MITOTIC PERTURBATION IS A KEY MECHANISM OF ACTION OF DECITABINE IN MYELOID TUMOR TREATMENT

Abstract

Introduction

Decitabine (DAC) is an epigenetic drug clinically used for the treatment of myelodysplastic syndromes (MDS) and acute myeloid leukemia (AML). However, its exact mechanism of action is unclear.

Methods

To uncover the mechanisms underlying resistance to HMA, we performed genome-scale CRISPR activation screen using murine MDS/AML cells expressing ASXL1 and SETBP1 mutants (cSAM).

Results

Our genome-wide CRISPR-dCas9 activation screen using MDS-derived AML cells indicates that mitotic regulation is critical for DAC resistance.

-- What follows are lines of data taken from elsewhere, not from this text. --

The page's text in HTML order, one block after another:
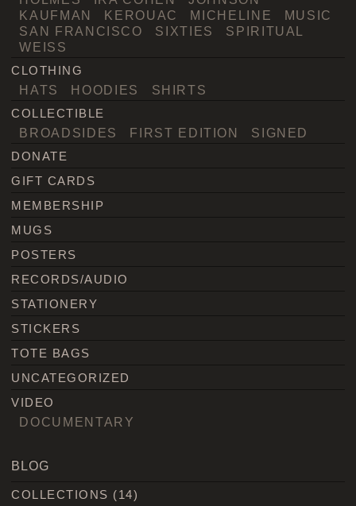
KAUFMAN
KEROUAC MICHELINE
MUSIC
SAN FRANCISCO
SIXTIES
SPIRITUAL
WEISS
CLOTHING
HATS HOODIES SHIRTS
COLLECTIBLE
BROADSIDES FIRST EDITION SIGNED
DONATE
GIFT CARDS
MEMBERSHIP
MUGS
POSTERS
RECORDS/AUDIO
STATIONERY
STICKERS
TOTE BAGS
UNCATEGORIZED
VIDEO
DOCUMENTARY
BLOG
COLLECTIONS (14)
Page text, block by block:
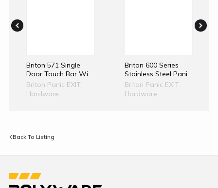
Briton 571 Single
Door Touch Bar With
1 And 3 Point
Locking
Briton Panic EXIT
Hardware
Briton 600 Series
Stainless Steel Panic
Exit Device
Briton Panic EXIT
Hardware
Back To Listing
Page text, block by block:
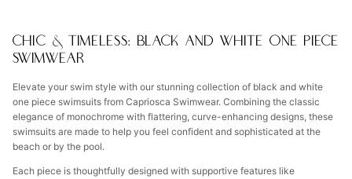
CHIC & TIMELESS: BLACK AND WHITE ONE PIECE
SWIMWEAR
Elevate your swim style with our stunning collection of black and white
one piece swimsuits from Capriosca Swimwear. Combining the classic
elegance of monochrome with flattering, curve-enhancing designs, these
swimsuits are made to help you feel confident and sophisticated at the
beach or by the pool.
Each piece is thoughtfully designed with supportive features like

DAC strongly induces abnormal mitosis (abscission failure or tripolar mitosis) in human myeloid tumors at clinical concentrations, especially in those with TP53 mutations or antecedent hematological disorders. This DAC-induced mitotic disruption and apoptosis are significantly attenuated in DNMT1-depleted cells. In contrast, overexpression of Dnmt1, but not the catalytically inactive mutant, enhances DAC-induced mitotic defects in myeloid tumors. We also demonstrate that DAC-induced mitotic disruption is enhanced by pharmacological inhibition of the ATR-CLSPN-CHK1 pathway. In addition, transcriptome and metabolome analyses combined with our screen revealed the involvement of cholesterol metabolism in DAC resistance. Inhibition of cholesterol synthesis using statins delayed mitotic progression, suggesting that cholesterol is also important for proper mitosis. Moreover, co-treatment with DAC and statin caused mitotic catastrophe and showed synergistic growth-inhibitory effects in leukemia cells.

Conclusions

These data challenge the current assumption that DAC inhibits leukemogenesis through DNMT1 inhibition and subsequent DNA hypomethylation and highlight the potent activity of DAC to disrupt mitosis through aberrant DNMT1-DNA covalent bonds.